I’d never witnessed such power onstage. Olivier’s military strut, his trumpet bark, his satanic humor, and his scary flirtation with madness were all woven together into the best piece of stage acting I’d ever beheld. Most compelling was the soaring arrogance of the character and, seemingly, of the actor playing him. The National was a company virtually created in Olivier’s godlike self-image, and when he was onstage there was no question who was number one. And in taking on the role of Edgar, Strindberg’s savage and self-lacerating despot of a husband, Olivier had cast himself to perfection. His Edgar was a roaring lion of a man, exchanging verbal body blows with his equally ruthless wife, Alice (Geraldine McEwan). But as Olivier played him, Edgar’s manic savagery alternated with a whiny, strangulated insecurity. Marriage was driving the man crazy.
But Olivier’s audacity extended beyond the brilliance of his bravura performance. At that time it was common knowledge all over London that he was fighting a prolonged battle with cancer and continuing to perform in spite of it. His muscularity and titanic energy onstage belied any infirmity, but the fact of his cancer undeniably hung in the air. As a consequence, at every performance of
The Dance of Death
, there was a palpable sense in the audience that they might be watching one of his last performances. It is unimaginable that Olivier was not aware of this fact. And in one scene in particular, he had clearly chosen to exploit it to the hilt.

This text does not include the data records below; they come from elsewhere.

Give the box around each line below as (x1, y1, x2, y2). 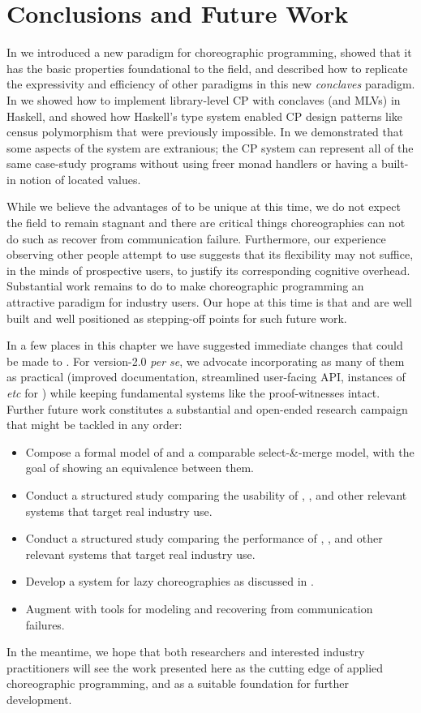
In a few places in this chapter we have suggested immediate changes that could (6, 337, 403, 354)
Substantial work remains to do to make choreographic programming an (6, 277, 364, 294)
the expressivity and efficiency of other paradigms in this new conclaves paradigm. (6, 75, 415, 92)
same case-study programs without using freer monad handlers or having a (6, 155, 378, 172)
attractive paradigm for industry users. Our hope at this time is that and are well (6, 294, 413, 311)
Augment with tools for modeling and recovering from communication (25, 599, 373, 616)
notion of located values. (19, 170, 141, 187)
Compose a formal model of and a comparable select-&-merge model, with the (25, 443, 415, 460)
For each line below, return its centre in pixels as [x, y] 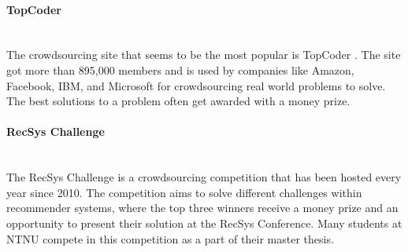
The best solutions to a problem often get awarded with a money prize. [178, 101]
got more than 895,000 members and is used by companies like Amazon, [180, 69]
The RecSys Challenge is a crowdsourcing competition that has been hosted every [204, 177]
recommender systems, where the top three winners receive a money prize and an [202, 208]
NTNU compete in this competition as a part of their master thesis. [170, 238]
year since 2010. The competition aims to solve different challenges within [184, 192]
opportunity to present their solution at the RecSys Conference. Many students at [204, 223]
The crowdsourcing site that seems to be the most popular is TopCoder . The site [204, 55]
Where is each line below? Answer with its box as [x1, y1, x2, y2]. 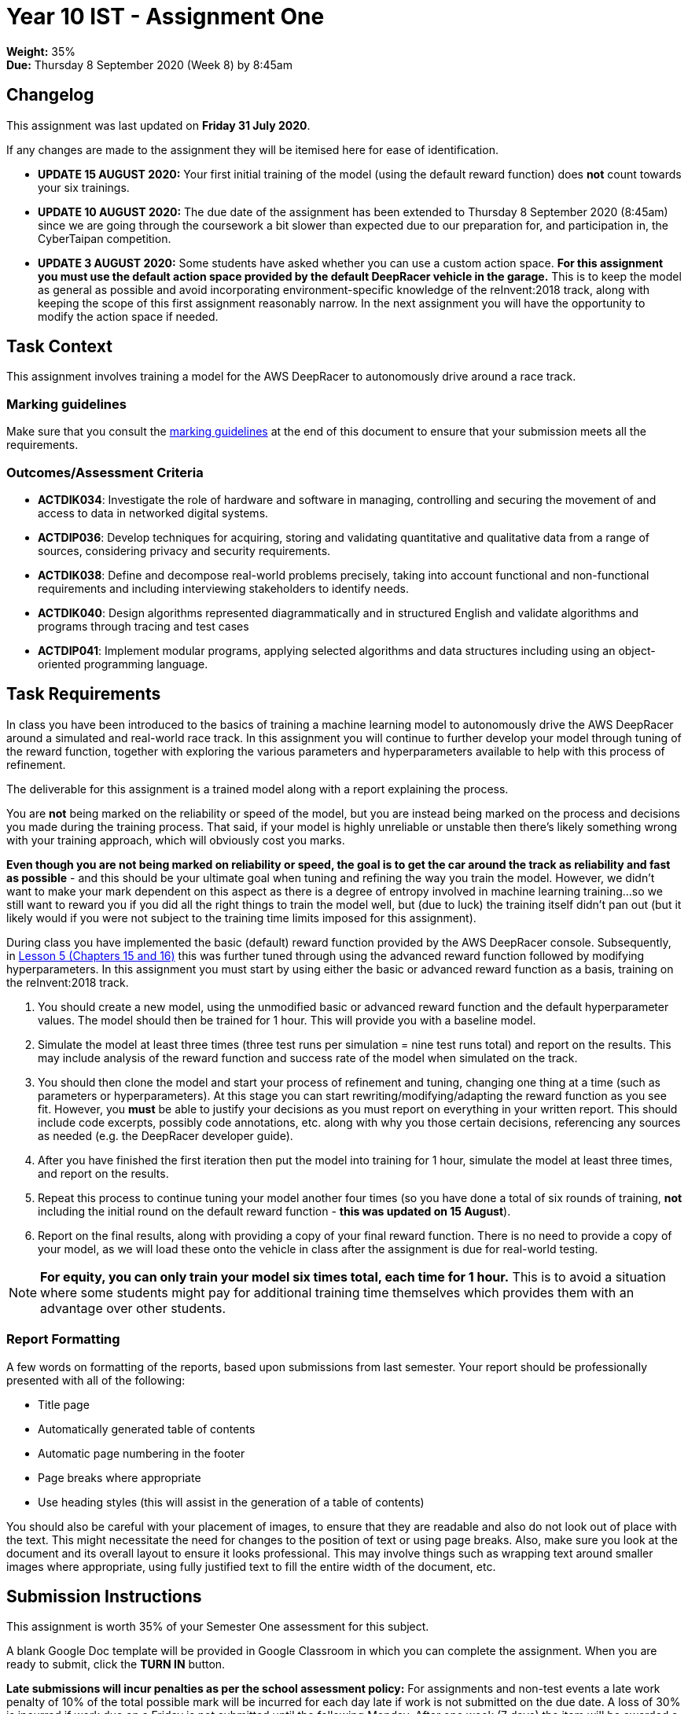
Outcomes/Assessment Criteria [6, 464, 204, 480]
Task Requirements [6, 684, 161, 704]
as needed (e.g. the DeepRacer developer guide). [38, 1128, 293, 1142]
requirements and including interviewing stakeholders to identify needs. [38, 581, 409, 595]
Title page [38, 1397, 90, 1411]
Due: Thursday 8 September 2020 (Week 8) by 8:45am [6, 57, 292, 72]
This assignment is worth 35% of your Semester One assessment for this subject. [6, 1620, 429, 1634]
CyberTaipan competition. [38, 231, 171, 245]

It is the play’s signature scene. Alice sits at the piano downstage right and plays a snappy mazurka. Her husband Edgar dances to the music with martial crispness, wasting not a single step or gesture. He grins maniacally and his black boots flash, a figure out of the acid ink drawings of George Grosz. Alice’s piano playing grows more percussive, almost violent. She quickens the tempo and Edgar dances faster. And faster. It becomes a contest between them, a marital fight to the death, music versus dance. At a certain point, Edgar appears to be losing his breath. He dances upstage, heading toward a sofa. Suddenly a seizure hits him like a thunderbolt. He pitches forward awkwardly, banging to the floor behind the sofa like a fallen horse, and then lying there inert. Witnessing this on the stage of the Old Vic, every member of the audience gasped audibly. Suddenly this was not Strindberg’s
Dance of Death
. This was not Edgar. This was the great Olivier, mortally stricken before our very eyes. We sat there frozen in shock. Seconds passed. Olivier staggered to his feet. The play lurched back to life and we regained our composure. Once again, we were just an audience in a theater. We had seen a dazzling, deeply disturbing piece of stagecraft, executed by a genius of manipulation. As my heartbeat slowed, I felt a crazy mixture of feelings, enthralled and bamboozled, in equal measure. Sitting in the darkness, I silently addressed myself to Laurence Olivier, my new hero:
“You
bastard
! You knew
just
what you were doing!”
© Zoe Dominic. Courtesy National Theatre of Britain.
The following morning I spoke to a friend about
The Dance of Death
. He was an English acting student, one of my newly acquired school acquaintances. I was still under the spell of Olivier’s performance and spoke of it with worshipful effusiveness.
“My god,” I said. “What a great actor!”
“Yes,” he replied, with withering scorn. “He’s a great actor. A great 1945 actor.”
What was this? Was my new hero old hat? It was my first insight into the fact that, between English and American actors, the grass is often greener on the other side of the pond. I had traveled to London to study acting, pricked on by the sense that classical English acting was the high-water mark in English-speaking theater. I would soon learn a surprising truth: I came from America, home to an acting tradition that my new English friends envied, to an even greater degree than I envied theirs. In days to come, I myself would lose patience with the decorous manners of the English stage (and even tire of Olivier’s bag of tricks). But for now, it was everything I wanted. In West End playhouses I was gorging myself on a steady diet of plays, like so many sausages in the pubs of southwest London. And in the classrooms and studios of my new school, I was learning how the sausages were made.